Figure 4 compares the individual biomass concentration measured through
the cell counting approach and the E-C protocol for both coculture
pairs, where each point represents one of the duplicates, and the error
bar represents the standard deviation from three cell counting
measurements for the same sample. As can be seen from these figures, the
results obtained from the two approaches correlated very well,
particularly at low biomass concentrations. The R2 for
the linear relationship between the results from the E-C protocol and
cell counting approach ranges 0.90 – 0.98, which validates the results
obtained from the E-C protocol.
However, Figure 4 also shows that the agreement between the cell
counting approach and the E-C protocol deteriorates at higher
concentrations after coculture growth. To determine which approach
performs better, we calculated the total OD for each sample using the
measured individual biomass concentrations, and plotted them against the
measured total OD. The results are shown in Figure 5 (a) and (b) for the
salt water pair and the fresh water pair respectively. Both figures
showed that the total OD calculated from the E-C protocol were almost
exactly the same as the measured total OD. On the other hand, the total
OD calculated from the cell counting approach showed larger deviation
from the measured total OD, particularly at higher concentrations. The
bar chart of the mean squared error (MSE) of predictions in the total OD
based on six experimental runs (three inoculum concentrations with
duplicates) are plotted in Figure 5. The error bar represents one
standard deviation of MSE’s. Student’s t -test shows that the
MSE’s of the cell counting is statistically significantly larger than
that of the E-C protocol, with a p-value of 0.0158 for the salt water
pair and 0.0030 for the fresh water pair.

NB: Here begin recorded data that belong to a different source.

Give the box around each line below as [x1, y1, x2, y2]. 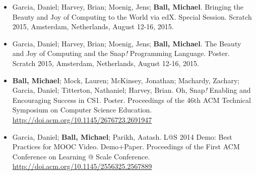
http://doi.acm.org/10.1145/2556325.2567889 [12, 161, 152, 171]
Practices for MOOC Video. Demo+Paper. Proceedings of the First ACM [12, 141, 240, 152]
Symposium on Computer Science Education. [12, 104, 152, 115]
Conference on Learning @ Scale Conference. [12, 151, 150, 161]
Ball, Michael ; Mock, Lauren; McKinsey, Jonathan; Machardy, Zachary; [12, 75, 240, 85]
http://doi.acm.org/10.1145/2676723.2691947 [12, 114, 152, 125]
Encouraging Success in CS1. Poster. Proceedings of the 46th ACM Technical [12, 94, 251, 105]
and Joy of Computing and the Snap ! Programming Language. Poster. [12, 48, 230, 59]
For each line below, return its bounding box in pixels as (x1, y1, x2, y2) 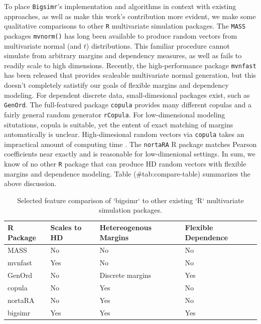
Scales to (50, 222, 82, 233)
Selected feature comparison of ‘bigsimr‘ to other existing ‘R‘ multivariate (17, 195, 244, 205)
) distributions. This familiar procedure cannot (86, 40, 230, 51)
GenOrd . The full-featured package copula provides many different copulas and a (4, 99, 251, 110)
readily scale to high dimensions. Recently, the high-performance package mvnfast (4, 60, 256, 70)
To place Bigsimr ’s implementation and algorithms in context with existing (4, 1, 236, 11)
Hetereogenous (99, 222, 152, 233)
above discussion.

Besides obtaining individual biomass concentration for each
microorganism in the coculture accurately and quickly, the E-C protocol
also provides estimates of individual substrate consumption rates and
product excretion rates. Figure 6 (a) and (b) plot the individual
consumption and production rates of O2 and
CO2 respectively by M. alcaliphilum 20ZR
and S. sp. PCC7002 over a three-day period for the inoculum ratio
of 1:10, and Figure 6 (c) and (d) plot those values for M.capsulatus – C. sorokiniana , for the inoculum ratio of
1:2.
Figure 6 shows that although for many cases very small amounts of
O2 were detected in the gas phase (e.g., day 2 and 3 for
the salt water pair and all 3 days for the fresh water pair),
significant amount of O2 was produced by the
photoautotroph, which was completely consumed in situ by the
methanotroph. Similarly, Figure 6 shows that the actual amount of
CO2 consumed by the photoautotroph was much larger than
what was directly measured in the experiment, because the
CO2 produced by the methanotroph would be preferably
consumed by the photoautotroph, as it was produced in situ and
did not involve the mass transfer resistance from gas to liquid.